Space–time kernel density estimation for dynamic backgrounds
Here, we discuss the extension of STKDE to account for spatially and temporally varying backgrounds (Eq. 6). It is the temporal extension of Shi’s case-side adaptive bandwidth kernel density estimator:
$$\hat{r}\left( {x,y,t} \right) = \mathop \sum \limits_{i} k_{{\text{s}}} \left( {\frac{{d_{{i,\left( {x,y} \right)}} }}{{h_{{\text{s}}} \left[ {p\left( {x_{i} ,y_{i} } \right)} \right]}}} \right)k_{{\text{t}}} \left( {\frac{{d_{i,\left( t \right)} }}{{h_{{\text{t}}} \left[ {p\left( {t_{i} } \right)} \right]}}} \right)$$
(6)
The spatial- and temporal bandwidths hs and ht, respectively, are a function of the local population density p(xi, yi), p(ti) at space–time location (xi, yi, ti) of data point i. The background is assessed within a half cylinder moving through 3D space, which means that we consider the population within the kernel until the disease case occurs, but not after. A kernel that adapts to the background population is useful to establish constant population support (constant p in Eq. 2), rather than constant areal support, which is the case with fixed bandwidth kernels.
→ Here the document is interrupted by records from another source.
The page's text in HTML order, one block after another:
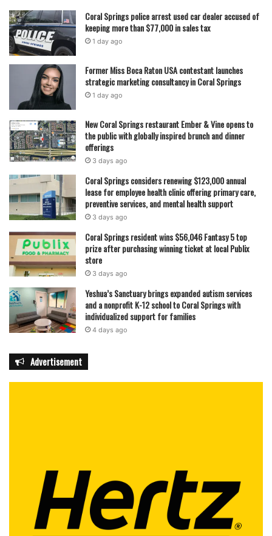
and a future focused on legal studies.
His journey reflects a steady progression through
leadership roles that began locally and expanded
regionally, giving him experience in organization,
communication, and mentorship. From coordinating district
meetings to energizing school events, Joseph’s time in
student government has been defined by consistent
involvement and responsibility.
As graduation approaches, he leaves behind a school
community shaped in part by his leadership, while carrying
forward lessons and experiences that he says will guide
him in college and beyond.
featured
Coral Springs police arrest used car dealer accused of
keeping more than $77,000 in sales tax
1 day ago
Former Miss Boca Raton USA contestant launches
strategic marketing consultancy in Coral Springs
1 day ago
New Coral Springs restaurant Ember & Vine opens to
the public with globally inspired brunch and dinner
offerings
3 days ago
Coral Springs considers renewing $123,000 annual
lease for employee health clinic offering primary care,
preventive services, and mental health support
3 days ago
Coral Springs resident wins $56,046 Fantasy 5 top
prize after purchasing winning ticket at local Publix
store
3 days ago
Yeshua’s Sanctuary brings expanded autism services
and a nonprofit K-12 school to Coral Springs with
individualized support for families
4 days ago
Advertisement
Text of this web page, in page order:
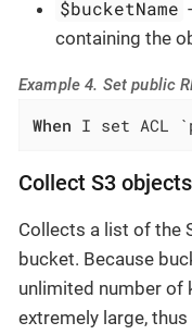
$bucketName
containing the
Example 4. Set public
When I set ACL
Collect S3
Collects a list of the
bucket. Because
unlimited number of
extremely large,
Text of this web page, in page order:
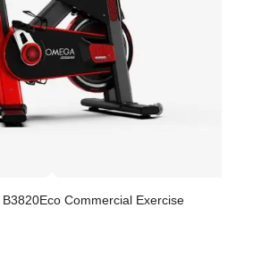
Commercial Exercise
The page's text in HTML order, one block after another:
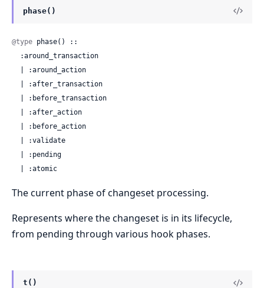
phase()
@type phase() ::
  | :atomic
The current phase of changeset processing.
Represents where the changeset is in its lifecycle,
from pending through various hook phases.
t()
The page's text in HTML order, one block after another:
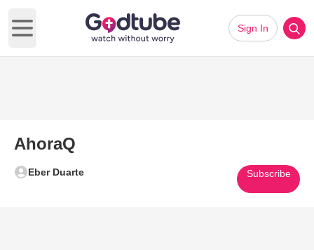
Open main menu
Sign In
AhoraQ
Eber Duarte Subscribe
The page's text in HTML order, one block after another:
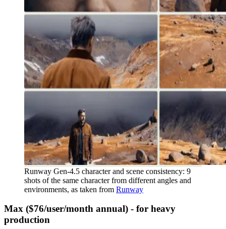
Runway Gen-4.5 character and scene consistency: 9
shots of the same character from different angles and
environments, as taken from Runway
Max ($76/user/month annual) - for heavy
production
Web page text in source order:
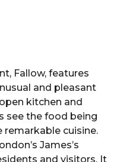
Fallow, features
and pleasant
kitchen and
see the food being
remarkable cuisine.
James’s
and visitors. It
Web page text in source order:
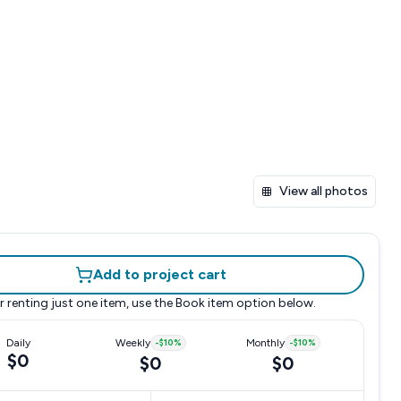
View all photos
Add to project cart
renting just one item, use the Book item option below.
Daily
$0
Weekly -$10%
$0
Monthly -$10%
$0
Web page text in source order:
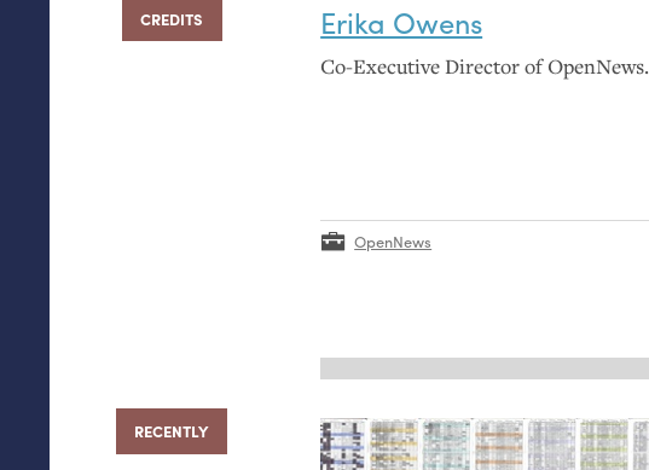
CREDITS Erika Owens
Co-Executive Director of OpenNews.
OpenNews
RECENTLY

As seen in Sect. 2.2, it may make sense to adapt the bandwidth to the surrounding cases c(xi, yi, ti) instead of the local population p(xi, yi, ti) (Eq. 7). Therefore, we define the kernel density estimator for spatially and temporally dynamic backgrounds (ST-DB) as follows:
$$\hat{r}_{{{\text{ST}} - {\text{DB}}}} \left( {x,y,t} \right) = \mathop \sum \limits_{i} k_{{\text{s}}} \left( {\frac{{d_{{i,\left( {x,y} \right)}} }}{{h_{{\text{s}}} \left[ {c\left( {x_{i} ,y_{i} } \right)} \right]}}} \right)k_{{\text{t}}} \left( {\frac{{d_{i,\left( t \right)} }}{{h_{{\text{t}}} \left[ {c\left( {t_{i} } \right)} \right]}}} \right)$$
(7)
Here, the spatial and temporal bandwidths hs and ht expand until a specified number of neighboring disease cases is found within the cylindrical kernel. The density contribution of the disease case i to the voxels within bandwidth is then divided by the population in the kernel. As population information might be available in different formats and conceptualizations (see Sect. 1), we pick the population columns model (Fig. 1d) to illustrate the utility of our approach. The within-kernel population is computed by summation of the segment length of all population columns within the cylinder (Fig. 2c, d). The sum represents the number of individuals and their length of exposure to the disease case. It is measured in people-days (an analogy to the term ‘man-hours’ used to quantify the amount of work that can be done by one person within this period).
The support can be achieved in multiple ways. In search for neighbors, we could either exclusively expand the spatial bandwidth, or exclusively the temporal bandwidth, or both in an alternating pattern. Therefore, ambiguity arises by the choice of search strategy. To solve this problem, we need to unify the spatial and temporal dimensions, allowing us to expand the bandwidths simultaneously. We employ the k-nearest neighbors (kNN) method (Jacquez 1996) for this task as follows:
-
1.
Generate two ordered sets for each disease case: (1) the spatial k-nearest neighbors (Fig. 2e) and (2) the temporal k-nearest neighbors (Fig. 2f) of case i.
-
2.
Compute the cardinality card() of the intersection between the two sets (Fig. 2g).
Starting with k = 1, we increase k and apply the procedure until card() equals the support threshold. We then compute the spatial and temporal bandwidths hs, ht, respectively, as the spatial and temporal distance of the farthest point in the intersection set to the case. Using this procedure, we unify the spatial and temporal dimensions, enabling search for the support in adaptive-bandwidth kernel density estimation for spatially and temporally dynamic backgrounds. Therefore, we solve the multiway problem for ST-DB.